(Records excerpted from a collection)

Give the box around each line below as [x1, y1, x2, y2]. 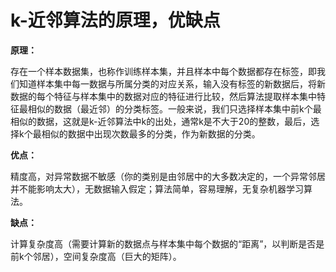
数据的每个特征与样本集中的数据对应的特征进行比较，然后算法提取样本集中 [10, 90, 317, 102]
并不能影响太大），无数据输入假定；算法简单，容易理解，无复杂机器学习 [10, 182, 304, 195]
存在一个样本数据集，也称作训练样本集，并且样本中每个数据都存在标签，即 [10, 65, 317, 77]
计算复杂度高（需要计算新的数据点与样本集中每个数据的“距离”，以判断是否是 [10, 237, 325, 250]
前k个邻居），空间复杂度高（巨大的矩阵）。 [10, 250, 182, 262]
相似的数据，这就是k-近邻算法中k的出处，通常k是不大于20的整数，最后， [10, 115, 312, 127]
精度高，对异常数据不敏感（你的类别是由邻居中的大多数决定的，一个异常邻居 [10, 170, 326, 182]
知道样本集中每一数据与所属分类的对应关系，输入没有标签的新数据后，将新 [18, 77, 326, 90]
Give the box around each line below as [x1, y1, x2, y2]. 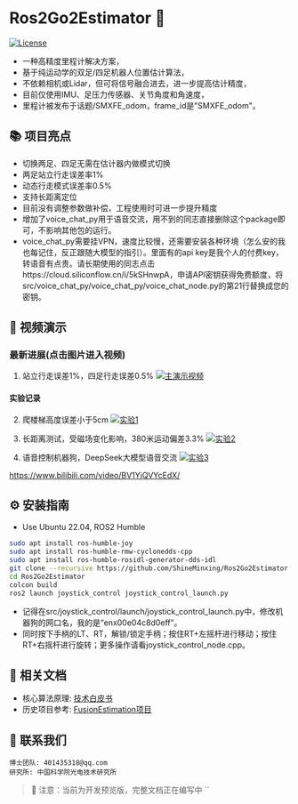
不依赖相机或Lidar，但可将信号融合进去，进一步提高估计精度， [21, 77, 252, 88]
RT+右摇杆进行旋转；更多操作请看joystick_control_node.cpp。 [21, 639, 251, 650]
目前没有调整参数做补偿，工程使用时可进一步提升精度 [21, 202, 218, 213]
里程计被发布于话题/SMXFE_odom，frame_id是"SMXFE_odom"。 [21, 100, 261, 110]
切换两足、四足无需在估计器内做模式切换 [21, 157, 171, 168]
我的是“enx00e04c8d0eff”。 [77, 617, 182, 628]
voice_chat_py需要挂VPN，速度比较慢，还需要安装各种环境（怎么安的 [21, 236, 278, 246]
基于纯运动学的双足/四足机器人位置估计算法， [21, 67, 189, 77]
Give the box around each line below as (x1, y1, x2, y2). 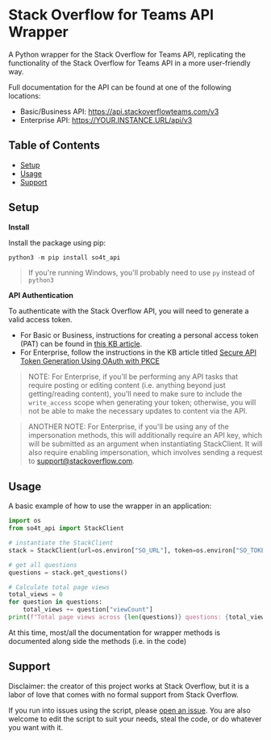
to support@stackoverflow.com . (27, 456, 135, 466)
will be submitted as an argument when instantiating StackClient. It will (27, 439, 263, 449)
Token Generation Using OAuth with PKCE (19, 356, 160, 366)
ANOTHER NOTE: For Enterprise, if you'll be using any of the (27, 422, 229, 431)
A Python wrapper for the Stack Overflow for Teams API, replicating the (8, 49, 246, 59)
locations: (8, 90, 41, 100)
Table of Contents (8, 139, 101, 153)
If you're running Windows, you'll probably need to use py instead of (27, 268, 256, 278)
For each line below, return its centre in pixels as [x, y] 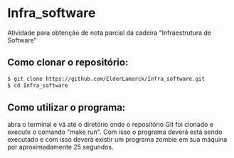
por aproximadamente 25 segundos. [60, 147]
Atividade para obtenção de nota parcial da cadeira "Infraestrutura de [110, 33]
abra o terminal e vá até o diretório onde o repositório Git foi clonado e [111, 125]
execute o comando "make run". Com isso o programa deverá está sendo [115, 132]
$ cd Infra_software [38, 85]
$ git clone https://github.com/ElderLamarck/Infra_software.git [106, 79]
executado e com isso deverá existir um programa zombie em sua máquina [117, 140]
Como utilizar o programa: [67, 107]
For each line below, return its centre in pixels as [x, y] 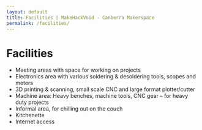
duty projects [32, 102]
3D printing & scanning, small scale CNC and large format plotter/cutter [105, 89]
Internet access [35, 121]
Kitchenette [30, 115]
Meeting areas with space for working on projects [78, 70]
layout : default [27, 12]
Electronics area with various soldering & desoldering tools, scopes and [106, 77]
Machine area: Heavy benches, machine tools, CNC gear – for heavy [102, 96]
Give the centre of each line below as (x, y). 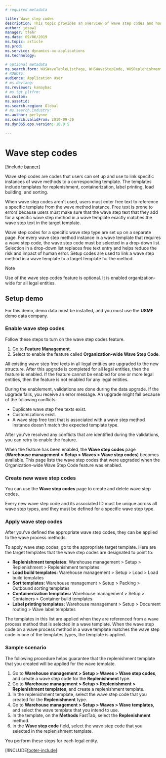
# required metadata (26, 10)
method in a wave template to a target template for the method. (69, 258)
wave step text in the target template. (43, 223)
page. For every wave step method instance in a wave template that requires (83, 237)
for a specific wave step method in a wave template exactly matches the (79, 217)
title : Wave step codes (30, 19)
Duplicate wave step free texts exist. (49, 409)
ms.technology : (21, 55)
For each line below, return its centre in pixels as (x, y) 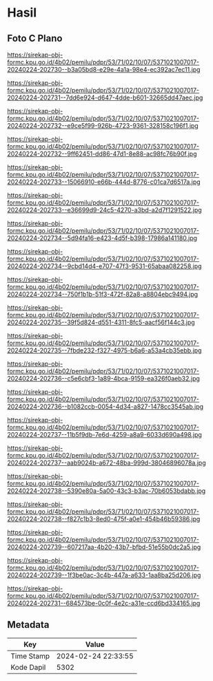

▶ Requirement
What you return must match the lines above from the one with "executado e com" through the one with "Meeting areas with" exactly, with both ends included and the pictures excluded.

▶ Reply
executado e com isso deverá existir um programa zombie em sua máquina [117, 140]
Como utilizar o programa: [67, 107]
For each line below, return its centre in pixels as [x, y] 
duty projects [32, 102]
3D printing & scanning, small scale CNC and large format plotter/cutter [105, 89]
Internet access [35, 121]
Kitchenette [30, 115]
Meeting areas with space for working on projects [78, 70]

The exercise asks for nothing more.